> [PROMPT]: Repeat the entries below exactly, pictures excluded.

-- Opening Marker --

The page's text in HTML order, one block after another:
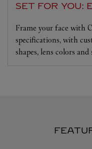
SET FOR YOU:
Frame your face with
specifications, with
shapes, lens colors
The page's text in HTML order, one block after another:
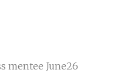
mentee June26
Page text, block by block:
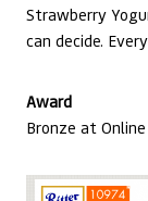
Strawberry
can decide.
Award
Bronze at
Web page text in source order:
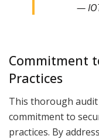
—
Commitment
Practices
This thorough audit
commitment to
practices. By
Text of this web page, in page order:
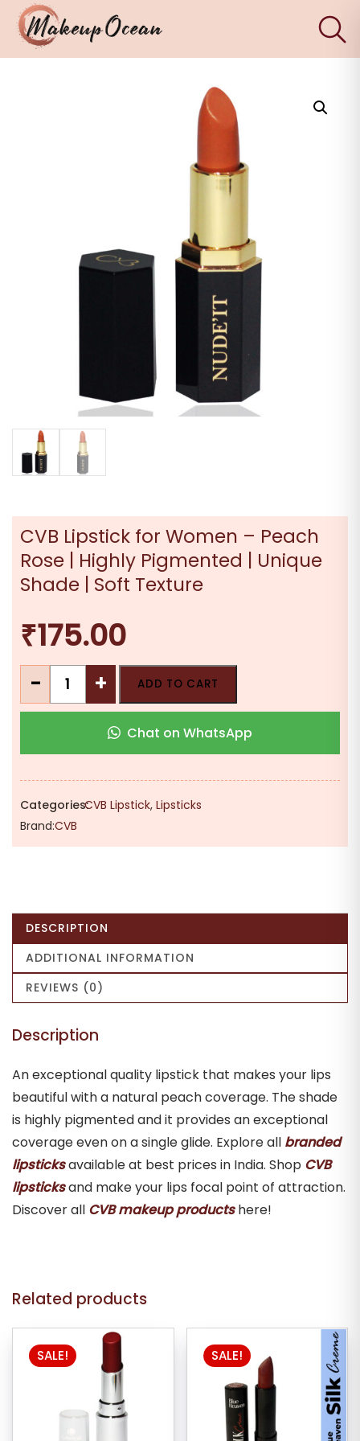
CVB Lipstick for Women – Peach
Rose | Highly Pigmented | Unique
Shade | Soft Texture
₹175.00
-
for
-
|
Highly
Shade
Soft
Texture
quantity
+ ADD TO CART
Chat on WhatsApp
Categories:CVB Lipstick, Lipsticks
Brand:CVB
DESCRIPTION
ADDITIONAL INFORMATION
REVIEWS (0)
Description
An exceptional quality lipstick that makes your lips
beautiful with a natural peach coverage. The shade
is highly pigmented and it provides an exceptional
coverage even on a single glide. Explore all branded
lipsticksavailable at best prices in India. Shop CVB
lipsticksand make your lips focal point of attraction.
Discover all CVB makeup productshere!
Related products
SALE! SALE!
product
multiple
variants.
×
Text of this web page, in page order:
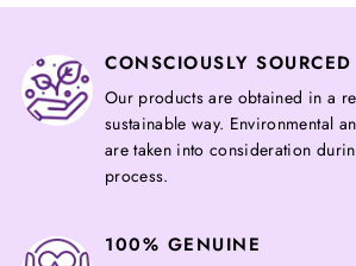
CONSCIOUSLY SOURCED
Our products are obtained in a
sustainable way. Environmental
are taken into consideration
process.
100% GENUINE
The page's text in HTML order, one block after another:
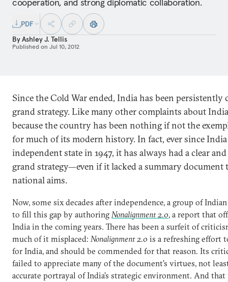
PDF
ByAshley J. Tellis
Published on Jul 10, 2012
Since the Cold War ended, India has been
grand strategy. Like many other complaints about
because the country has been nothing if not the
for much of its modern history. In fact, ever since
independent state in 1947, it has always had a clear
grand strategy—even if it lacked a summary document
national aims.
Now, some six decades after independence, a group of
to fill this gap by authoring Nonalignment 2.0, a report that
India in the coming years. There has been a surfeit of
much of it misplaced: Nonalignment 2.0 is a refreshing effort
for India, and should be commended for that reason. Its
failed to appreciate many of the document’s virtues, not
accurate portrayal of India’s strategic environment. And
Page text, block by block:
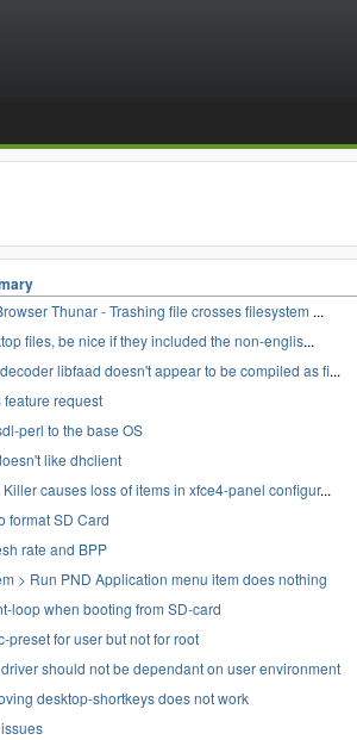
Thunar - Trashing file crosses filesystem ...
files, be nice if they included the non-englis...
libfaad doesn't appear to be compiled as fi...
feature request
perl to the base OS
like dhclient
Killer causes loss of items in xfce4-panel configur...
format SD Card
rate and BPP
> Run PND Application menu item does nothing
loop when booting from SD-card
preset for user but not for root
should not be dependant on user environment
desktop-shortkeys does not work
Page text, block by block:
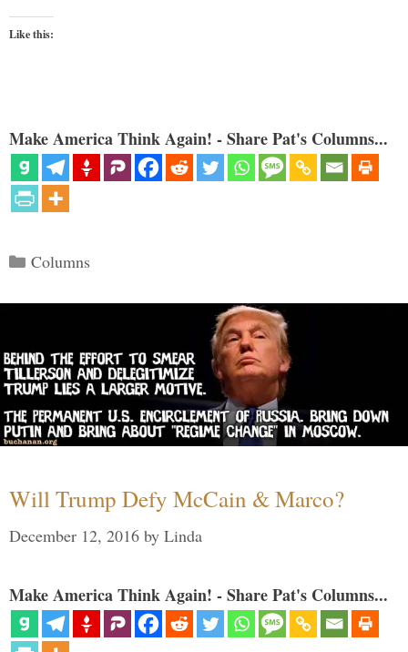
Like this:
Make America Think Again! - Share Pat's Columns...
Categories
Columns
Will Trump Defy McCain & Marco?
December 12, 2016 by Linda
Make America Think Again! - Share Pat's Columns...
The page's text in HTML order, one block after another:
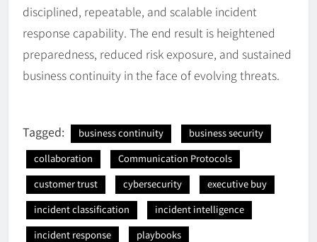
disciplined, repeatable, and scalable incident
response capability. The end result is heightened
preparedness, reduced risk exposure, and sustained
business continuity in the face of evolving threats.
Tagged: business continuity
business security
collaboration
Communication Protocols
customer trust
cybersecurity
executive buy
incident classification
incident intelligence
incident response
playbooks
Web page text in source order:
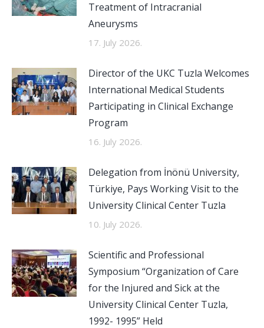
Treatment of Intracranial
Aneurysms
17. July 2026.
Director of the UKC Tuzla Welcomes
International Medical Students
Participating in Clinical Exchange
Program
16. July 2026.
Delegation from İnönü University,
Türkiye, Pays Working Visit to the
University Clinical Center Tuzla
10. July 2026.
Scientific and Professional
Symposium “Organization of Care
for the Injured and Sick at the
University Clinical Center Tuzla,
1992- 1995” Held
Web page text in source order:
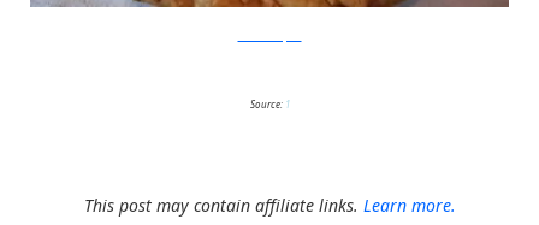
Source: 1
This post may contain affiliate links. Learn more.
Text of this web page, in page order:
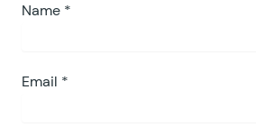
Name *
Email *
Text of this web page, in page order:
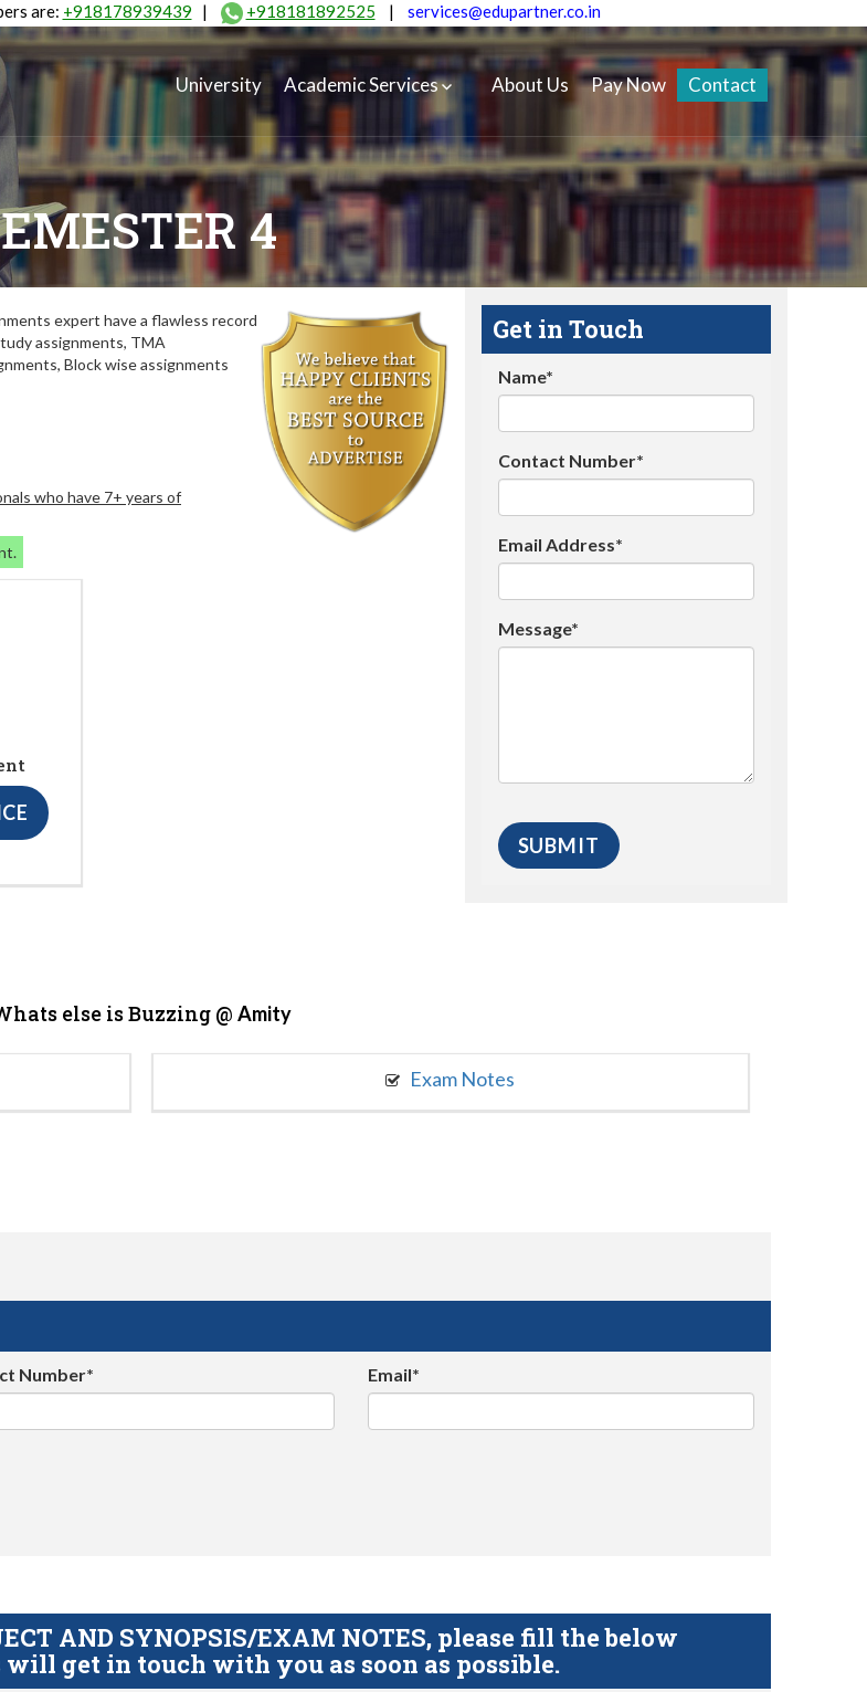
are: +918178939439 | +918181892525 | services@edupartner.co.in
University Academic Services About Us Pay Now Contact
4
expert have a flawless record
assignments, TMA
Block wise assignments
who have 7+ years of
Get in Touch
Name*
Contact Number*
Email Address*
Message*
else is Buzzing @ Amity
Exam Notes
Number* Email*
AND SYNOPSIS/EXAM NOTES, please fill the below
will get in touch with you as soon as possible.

-- Closing Marker --

> [EXERCISE SOLUTION]:
The page's text in HTML order, one block after another:
SET FOR YOU:
Frame your face with
specifications, with
shapes, lens colors
The page's text in HTML order, one block after another:
mentee June26
Page text, block by block:
Strawberry
can decide.
Award
Bronze at
Web page text in source order:
—
Commitment
Practices
This thorough audit
commitment to
practices. By
Text of this web page, in page order:
CVB Lipstick for Women – Peach
Rose | Highly Pigmented | Unique
Shade | Soft Texture
₹175.00
-
for
-
|
Highly
Shade
Soft
Texture
quantity
+ ADD TO CART
Chat on WhatsApp
Categories:CVB Lipstick, Lipsticks
Brand:CVB
DESCRIPTION
ADDITIONAL INFORMATION
REVIEWS (0)
Description
An exceptional quality lipstick that makes your lips
beautiful with a natural peach coverage. The shade
is highly pigmented and it provides an exceptional
coverage even on a single glide. Explore all branded
lipsticksavailable at best prices in India. Shop CVB
lipsticksand make your lips focal point of attraction.
Discover all CVB makeup productshere!
Related products
SALE! SALE!
product
multiple
variants.
×
Text of this web page, in page order:
CONSCIOUSLY SOURCED
Our products are obtained in a
sustainable way. Environmental
are taken into consideration
process.
100% GENUINE
The page's text in HTML order, one block after another:
PDF
ByAshley J. Tellis
Published on Jul 10, 2012
Since the Cold War ended, India has been
grand strategy. Like many other complaints about
because the country has been nothing if not the
for much of its modern history. In fact, ever since
independent state in 1947, it has always had a clear
grand strategy—even if it lacked a summary document
national aims.
Now, some six decades after independence, a group of
to fill this gap by authoring Nonalignment 2.0, a report that
India in the coming years. There has been a surfeit of
much of it misplaced: Nonalignment 2.0 is a refreshing effort
for India, and should be commended for that reason. Its
failed to appreciate many of the document’s virtues, not
accurate portrayal of India’s strategic environment. And
Page text, block by block:
Thunar - Trashing file crosses filesystem ...
files, be nice if they included the non-englis...
libfaad doesn't appear to be compiled as fi...
feature request
perl to the base OS
like dhclient
Killer causes loss of items in xfce4-panel configur...
format SD Card
rate and BPP
> Run PND Application menu item does nothing
loop when booting from SD-card
preset for user but not for root
should not be dependant on user environment
desktop-shortkeys does not work
Page text, block by block:
Like this:
Make America Think Again! - Share Pat's Columns...
Categories
Columns
Will Trump Defy McCain & Marco?
December 12, 2016 by Linda
Make America Think Again! - Share Pat's Columns...
The page's text in HTML order, one block after another:
disciplined, repeatable, and scalable incident
response capability. The end result is heightened
preparedness, reduced risk exposure, and sustained
business continuity in the face of evolving threats.
Tagged: business continuity
business security
collaboration
Communication Protocols
customer trust
cybersecurity
executive buy
incident classification
incident intelligence
incident response
playbooks
Web page text in source order:
Treatment of Intracranial
Aneurysms
17. July 2026.
Director of the UKC Tuzla Welcomes
International Medical Students
Participating in Clinical Exchange
Program
16. July 2026.
Delegation from İnönü University,
Türkiye, Pays Working Visit to the
University Clinical Center Tuzla
10. July 2026.
Scientific and Professional
Symposium “Organization of Care
for the Injured and Sick at the
University Clinical Center Tuzla,
1992- 1995” Held
Web page text in source order:
Source: 1
This post may contain affiliate links. Learn more.
Text of this web page, in page order:
Name *
Email *
Text of this web page, in page order:
are: +918178939439 | +918181892525 | services@edupartner.co.in
University Academic Services About Us Pay Now Contact
4
expert have a flawless record
assignments, TMA
Block wise assignments
who have 7+ years of
Get in Touch
Name*
Contact Number*
Email Address*
Message*
else is Buzzing @ Amity
Exam Notes
Number* Email*
AND SYNOPSIS/EXAM NOTES, please fill the below
will get in touch with you as soon as possible.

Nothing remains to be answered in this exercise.